Collected data

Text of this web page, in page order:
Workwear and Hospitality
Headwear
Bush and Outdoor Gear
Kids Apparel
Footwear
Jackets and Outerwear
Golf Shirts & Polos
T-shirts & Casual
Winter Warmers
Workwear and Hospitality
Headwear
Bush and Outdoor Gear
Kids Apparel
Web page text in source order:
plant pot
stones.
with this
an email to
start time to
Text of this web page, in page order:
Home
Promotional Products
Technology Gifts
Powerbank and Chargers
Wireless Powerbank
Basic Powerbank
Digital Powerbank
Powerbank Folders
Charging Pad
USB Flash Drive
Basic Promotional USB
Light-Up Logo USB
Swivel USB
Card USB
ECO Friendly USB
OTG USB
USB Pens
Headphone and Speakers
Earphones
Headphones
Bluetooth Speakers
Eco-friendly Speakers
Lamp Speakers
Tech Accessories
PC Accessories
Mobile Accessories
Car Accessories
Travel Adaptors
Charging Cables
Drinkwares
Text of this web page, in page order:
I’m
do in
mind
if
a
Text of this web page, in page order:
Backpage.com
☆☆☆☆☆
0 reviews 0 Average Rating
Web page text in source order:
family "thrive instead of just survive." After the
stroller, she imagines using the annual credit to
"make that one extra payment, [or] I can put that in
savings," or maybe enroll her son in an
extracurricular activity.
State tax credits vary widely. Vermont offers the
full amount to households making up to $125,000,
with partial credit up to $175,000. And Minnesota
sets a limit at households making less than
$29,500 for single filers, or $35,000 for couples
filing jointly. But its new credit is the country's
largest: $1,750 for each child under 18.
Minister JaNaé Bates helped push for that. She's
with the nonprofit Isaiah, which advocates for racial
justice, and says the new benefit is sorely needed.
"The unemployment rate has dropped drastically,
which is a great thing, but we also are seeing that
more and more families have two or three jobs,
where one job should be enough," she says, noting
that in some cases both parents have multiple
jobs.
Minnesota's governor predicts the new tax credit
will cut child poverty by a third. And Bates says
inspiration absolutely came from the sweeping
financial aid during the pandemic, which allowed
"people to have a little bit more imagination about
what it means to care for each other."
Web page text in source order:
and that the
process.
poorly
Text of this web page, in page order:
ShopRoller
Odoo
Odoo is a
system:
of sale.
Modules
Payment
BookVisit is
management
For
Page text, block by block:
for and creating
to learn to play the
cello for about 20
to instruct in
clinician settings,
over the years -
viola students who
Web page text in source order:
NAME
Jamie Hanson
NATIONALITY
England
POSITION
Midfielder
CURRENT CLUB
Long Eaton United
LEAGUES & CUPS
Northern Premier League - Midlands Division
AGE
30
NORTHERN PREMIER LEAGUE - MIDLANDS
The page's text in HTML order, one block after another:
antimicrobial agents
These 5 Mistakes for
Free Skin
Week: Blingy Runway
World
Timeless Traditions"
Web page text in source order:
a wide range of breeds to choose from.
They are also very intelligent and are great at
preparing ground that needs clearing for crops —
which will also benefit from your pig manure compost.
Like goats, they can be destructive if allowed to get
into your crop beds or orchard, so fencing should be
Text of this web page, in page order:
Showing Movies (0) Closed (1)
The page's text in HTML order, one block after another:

= Work to be completed =
Repeat all of the data exactly.

= Written reply =
Text of this web page, in page order:
Workwear and Hospitality
Headwear
Bush and Outdoor Gear
Kids Apparel
Footwear
Jackets and Outerwear
Golf Shirts & Polos
T-shirts & Casual
Winter Warmers
Workwear and Hospitality
Headwear
Bush and Outdoor Gear
Kids Apparel
Web page text in source order:
plant pot
stones.
with this
an email to
start time to
Text of this web page, in page order:
Home
Promotional Products
Technology Gifts
Powerbank and Chargers
Wireless Powerbank
Basic Powerbank
Digital Powerbank
Powerbank Folders
Charging Pad
USB Flash Drive
Basic Promotional USB
Light-Up Logo USB
Swivel USB
Card USB
ECO Friendly USB
OTG USB
USB Pens
Headphone and Speakers
Earphones
Headphones
Bluetooth Speakers
Eco-friendly Speakers
Lamp Speakers
Tech Accessories
PC Accessories
Mobile Accessories
Car Accessories
Travel Adaptors
Charging Cables
Drinkwares
Text of this web page, in page order:
I’m
do in
mind
if
a
Text of this web page, in page order:
Backpage.com
☆☆☆☆☆
0 reviews 0 Average Rating
Web page text in source order:
family "thrive instead of just survive." After the
stroller, she imagines using the annual credit to
"make that one extra payment, [or] I can put that in
savings," or maybe enroll her son in an
extracurricular activity.
State tax credits vary widely. Vermont offers the
full amount to households making up to $125,000,
with partial credit up to $175,000. And Minnesota
sets a limit at households making less than
$29,500 for single filers, or $35,000 for couples
filing jointly. But its new credit is the country's
largest: $1,750 for each child under 18.
Minister JaNaé Bates helped push for that. She's
with the nonprofit Isaiah, which advocates for racial
justice, and says the new benefit is sorely needed.
"The unemployment rate has dropped drastically,
which is a great thing, but we also are seeing that
more and more families have two or three jobs,
where one job should be enough," she says, noting
that in some cases both parents have multiple
jobs.
Minnesota's governor predicts the new tax credit
will cut child poverty by a third. And Bates says
inspiration absolutely came from the sweeping
financial aid during the pandemic, which allowed
"people to have a little bit more imagination about
what it means to care for each other."
Web page text in source order:
and that the
process.
poorly
Text of this web page, in page order:
ShopRoller
Odoo
Odoo is a
system:
of sale.
Modules
Payment
BookVisit is
management
For
Page text, block by block:
for and creating
to learn to play the
cello for about 20
to instruct in
clinician settings,
over the years -
viola students who
Web page text in source order:
NAME
Jamie Hanson
NATIONALITY
England
POSITION
Midfielder
CURRENT CLUB
Long Eaton United
LEAGUES & CUPS
Northern Premier League - Midlands Division
AGE
30
NORTHERN PREMIER LEAGUE - MIDLANDS
The page's text in HTML order, one block after another:
antimicrobial agents
These 5 Mistakes for
Free Skin
Week: Blingy Runway
World
Timeless Traditions"
Web page text in source order:
a wide range of breeds to choose from.
They are also very intelligent and are great at
preparing ground that needs clearing for crops —
which will also benefit from your pig manure compost.
Like goats, they can be destructive if allowed to get
into your crop beds or orchard, so fencing should be
Text of this web page, in page order:
Showing Movies (0) Closed (1)
The page's text in HTML order, one block after another:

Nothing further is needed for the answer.